— То, что я хочу сказать вам, господа, весьма важно. Я сам был в Святой Земле и видел многие города и храмы. Дело в том, что Палестину называем Святой Землей не только мы, христиане. Ее считают Святой и арабы, и евреи потому, что в Иерусалиме и вокруг него находится множество христианских, мусульманских и иудейских святынь.
Мальчики, заметил я, слушал меня совсем не так внимательно, как тогда, когда я рассказывал о сражениях с неверными: Освальд слушал из вежливости, белобрысый Вернер стоял, уставившись на все те же мечи над камином, и лишь круглолицый брюнет всем своим видом показывал, что сообщаемые мною сведения он считает весьма для себя полезными.
И вдруг это вежливое невнимание почему-то меня задело.
«Ну, ладно, — подумал я, — сейчас я вас расшевелю. Вы у меня проснетесь».
— Господа, — сказал я, — вы, наверное, слышали, что крестоносец, если это благочестивый воин, а не просто любитель наживы, обязательно посещает все святыни, какие встречаются ему по дороге?
Мальчики хором подтвердили это.
— Так вот, — проговорил я интригующе, — я могу, не выходя из замка, показать вам величайшие святыни Иерусалима и его окрестностей. Только вам придется немного подождать меня.
Мальчики переглянулись, и я заметил на лицах у них недоверчивый интерес.
— Подождите меня во дворе, — повторил я и показал им рукой на дверь.
Они вышли молча, гуськом, и остановились за порогом, ожидая меня.
А я пошел на второй этаж, к себе в спальню, и достал из ящичка, где лежала большая связка ключей, — один — короткий и толстый, с головкой в виде голвы льва и язычком, напоминающим растопыренную львиную лапу.
«Армен, Армен, — подумал я, — ты не станешь сердиться, даже если узнаешь, что я повел чужих в твою часовню».
Мой дед всю жизнь слыл изрядным чудаком. Говорили, что он выдумывал всякие такие штучки, каких в окрестностях не знавал никто. Среди соседей кто-то однажды даже пустил слух, что старый Шильтбергер, с помощью нанятого им алхимика, начал искать философский камень{15}, чтобы потом при помощи этого колдовского минерала любой предмет превращать в золото.
Слухи, как обычно, имели под собой кое-какое основание. Дед действительно нанял одного венецианца с острова Мурано, который привозил на продажу не то в Мюнхен, не то в Нюрнберг зеркала, кубки и прочие стеклянные вещицы. Дед познакомился с венецианцем на рынке, расспросил его, хорошо ли идет торговля, и когда тот признался, что торговля сама по себе идет неплохо, да беда в том, что товар больно хрупок, дед предложил ему остаться и делать все это у него в Шильтберге.
Венецианец, оказавшийся не простым фактором, а, как он говорил, мастером-стеклодувом, отправленным товариществом ремесленников в Баварию для того, чтобы на месте узнать цены и потребности в товарах, подумал-подумал и согласился.
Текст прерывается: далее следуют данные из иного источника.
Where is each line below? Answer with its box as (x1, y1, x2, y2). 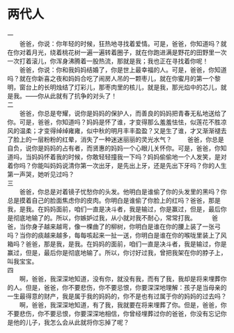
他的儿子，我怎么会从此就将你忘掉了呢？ (13, 318, 130, 326)
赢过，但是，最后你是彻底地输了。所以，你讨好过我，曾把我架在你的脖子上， (7, 248, 227, 256)
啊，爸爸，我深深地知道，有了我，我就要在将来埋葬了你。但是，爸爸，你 (19, 300, 227, 309)
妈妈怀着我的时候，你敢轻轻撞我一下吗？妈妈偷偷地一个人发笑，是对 (31, 153, 227, 161)
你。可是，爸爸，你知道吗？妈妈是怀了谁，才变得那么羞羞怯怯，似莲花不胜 (7, 118, 221, 126)
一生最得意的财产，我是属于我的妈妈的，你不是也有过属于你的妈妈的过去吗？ (7, 292, 227, 300)
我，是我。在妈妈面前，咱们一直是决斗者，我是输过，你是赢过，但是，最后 (7, 205, 221, 213)
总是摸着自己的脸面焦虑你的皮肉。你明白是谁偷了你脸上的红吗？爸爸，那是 (7, 196, 221, 204)
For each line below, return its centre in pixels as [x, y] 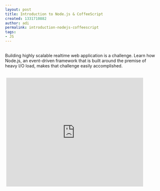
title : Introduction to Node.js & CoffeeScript [54, 14]
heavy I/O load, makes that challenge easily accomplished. [64, 65]
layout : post [18, 9]
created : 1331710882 [26, 18]
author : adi [17, 23]
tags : [10, 32]
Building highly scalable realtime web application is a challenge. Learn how [80, 55]
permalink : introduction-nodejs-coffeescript [52, 28]
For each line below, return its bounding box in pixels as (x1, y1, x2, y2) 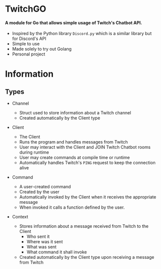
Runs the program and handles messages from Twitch (19, 139, 128, 145)
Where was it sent (26, 239, 63, 245)
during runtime (19, 149, 50, 155)
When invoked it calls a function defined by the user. (19, 204, 125, 210)
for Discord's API (12, 36, 46, 42)
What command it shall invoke (26, 249, 87, 255)
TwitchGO (5, 3, 46, 15)
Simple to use (12, 41, 40, 47)
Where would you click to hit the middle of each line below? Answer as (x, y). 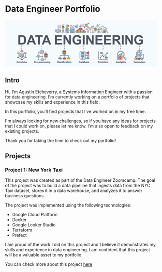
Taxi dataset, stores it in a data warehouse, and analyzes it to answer (74, 191)
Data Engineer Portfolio (53, 9)
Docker (19, 220)
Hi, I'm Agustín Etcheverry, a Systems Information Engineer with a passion (79, 92)
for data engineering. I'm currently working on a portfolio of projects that (77, 97)
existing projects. (22, 131)
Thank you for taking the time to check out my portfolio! (60, 141)
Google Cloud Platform (35, 214)
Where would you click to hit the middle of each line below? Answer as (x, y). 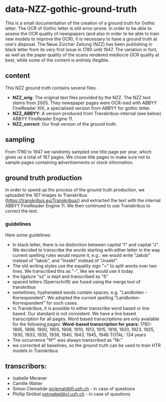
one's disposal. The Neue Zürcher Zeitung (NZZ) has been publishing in (79, 44)
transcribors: (26, 366)
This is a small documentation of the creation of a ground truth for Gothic (80, 23)
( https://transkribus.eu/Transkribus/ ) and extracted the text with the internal (83, 201)
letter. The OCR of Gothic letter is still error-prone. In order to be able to (79, 28)
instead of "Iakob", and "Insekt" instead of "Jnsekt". (65, 260)
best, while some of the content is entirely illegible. (57, 60)
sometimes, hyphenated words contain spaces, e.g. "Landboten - (80, 292)
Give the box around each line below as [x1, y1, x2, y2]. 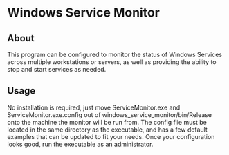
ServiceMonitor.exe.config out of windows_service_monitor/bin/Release [7, 110, 212, 118]
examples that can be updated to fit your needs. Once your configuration [7, 132, 215, 141]
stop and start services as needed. [7, 65, 107, 73]
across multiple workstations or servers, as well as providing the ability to [7, 58, 217, 66]
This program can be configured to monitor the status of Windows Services [7, 50, 223, 59]
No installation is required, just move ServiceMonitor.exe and [7, 103, 181, 112]
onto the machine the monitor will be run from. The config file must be [7, 118, 208, 126]
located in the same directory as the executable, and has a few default [7, 125, 208, 134]
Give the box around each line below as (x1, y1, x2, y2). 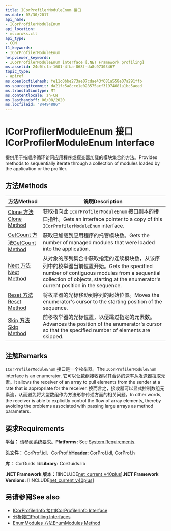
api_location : (5, 26, 36, 32)
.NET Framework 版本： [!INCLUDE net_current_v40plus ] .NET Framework (5, 471, 159, 477)
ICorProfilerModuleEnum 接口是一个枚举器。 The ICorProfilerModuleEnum (5, 366, 157, 372)
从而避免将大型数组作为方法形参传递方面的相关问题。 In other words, (18, 391, 162, 397)
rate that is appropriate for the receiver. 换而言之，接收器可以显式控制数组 (5, 385, 160, 391)
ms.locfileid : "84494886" (5, 102, 60, 108)
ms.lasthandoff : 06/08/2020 (5, 97, 65, 102)
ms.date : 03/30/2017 (5, 12, 49, 17)

Не знаю почему, но ни кубков, ни зеркал он так и не сделал. Однако наготовил множество цветных стекол — синих, зеленых, красных и желтых.
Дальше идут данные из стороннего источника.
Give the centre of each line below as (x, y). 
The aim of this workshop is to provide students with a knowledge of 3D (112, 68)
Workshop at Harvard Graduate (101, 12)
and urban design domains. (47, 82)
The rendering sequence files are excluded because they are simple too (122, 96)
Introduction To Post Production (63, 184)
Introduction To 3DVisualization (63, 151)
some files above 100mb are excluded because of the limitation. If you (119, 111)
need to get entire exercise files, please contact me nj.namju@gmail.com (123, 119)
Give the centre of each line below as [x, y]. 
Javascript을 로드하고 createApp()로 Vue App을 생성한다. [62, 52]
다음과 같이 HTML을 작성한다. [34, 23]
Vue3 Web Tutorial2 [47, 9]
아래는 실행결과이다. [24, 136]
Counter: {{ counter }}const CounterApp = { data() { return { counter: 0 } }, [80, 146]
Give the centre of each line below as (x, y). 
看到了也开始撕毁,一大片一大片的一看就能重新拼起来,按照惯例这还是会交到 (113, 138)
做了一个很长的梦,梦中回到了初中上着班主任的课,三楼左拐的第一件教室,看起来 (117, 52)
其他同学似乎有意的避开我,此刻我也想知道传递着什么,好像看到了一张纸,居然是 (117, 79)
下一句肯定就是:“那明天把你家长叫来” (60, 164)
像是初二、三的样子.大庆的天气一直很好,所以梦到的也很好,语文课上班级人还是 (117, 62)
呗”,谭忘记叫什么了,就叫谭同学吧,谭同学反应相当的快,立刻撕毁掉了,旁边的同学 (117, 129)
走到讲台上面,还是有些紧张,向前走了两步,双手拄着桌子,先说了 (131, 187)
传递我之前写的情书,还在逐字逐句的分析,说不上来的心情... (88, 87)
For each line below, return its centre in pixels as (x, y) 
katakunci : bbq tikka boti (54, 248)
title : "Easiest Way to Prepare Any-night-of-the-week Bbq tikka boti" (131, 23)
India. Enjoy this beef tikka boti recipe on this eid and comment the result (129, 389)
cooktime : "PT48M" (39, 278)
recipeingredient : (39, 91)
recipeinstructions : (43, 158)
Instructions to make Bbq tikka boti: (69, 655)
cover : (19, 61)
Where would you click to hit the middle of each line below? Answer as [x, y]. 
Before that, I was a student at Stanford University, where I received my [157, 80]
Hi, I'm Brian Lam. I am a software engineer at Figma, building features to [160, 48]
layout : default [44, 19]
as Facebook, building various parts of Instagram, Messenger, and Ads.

Когда я был еще совсем маленьким, я любил играть с разноцветными осколками, валявшимися у входа в подвал, где венецианец варил стекло.
Он наготовил несколько ящиков стекол, однако деду нужны были зеркала и кубки, а их-то, как оказалось, заезжий мастер делать не умел.
Дед расчитал «алхимика», и тот отправился восвояси, а сваренные им разноцветные стекла остались.
Тогда деду пришла в голову новая идея: он решил построить в Шильтберге высокую сторожевую башню. Такую, какие строили французские сеньоры во дворах своих «шато».
Они называли их «Донжон» и это значило «Длинная башня» или «Большая», или «Самая высокая», вобщем, что-то в таком роде.
Однажды осенью, когда хлеба уже были убраны, дед согнал мужиков и велел одним рыть яму под фундамент башни, другим — добывать камень, третьим — возить его в Шильтберг, а прочим — гасить известь, готовить раствор и тесать доски для строительных лесов вокруг будущего донжона.
Крестьяне многое умели делать, но они не могли ковать железные растяжки и балки, не умели жечь твердый кирпич, пригодный для строительства высокой и тяжелой башни, и потому дед был вынужден закупать все это в округе, тратя кучу денег и, наверное, уже не радуясь тому, что эта ненужная затея втемяшилась ему в голову.
Однако дед, как и многие из Шильтбергеров, был упрям и продолжал начатое дело с настойчивостью, достойной лучшего применения.
Следует сказать, что неудача с венецианцем кое-чему научила деда — он не стал искать мастера, который пообещал бы ему воздвигнуть эту новую Вавилонскую башню, а, надеясь неизвестно на что, взялся руководить постройкой сам.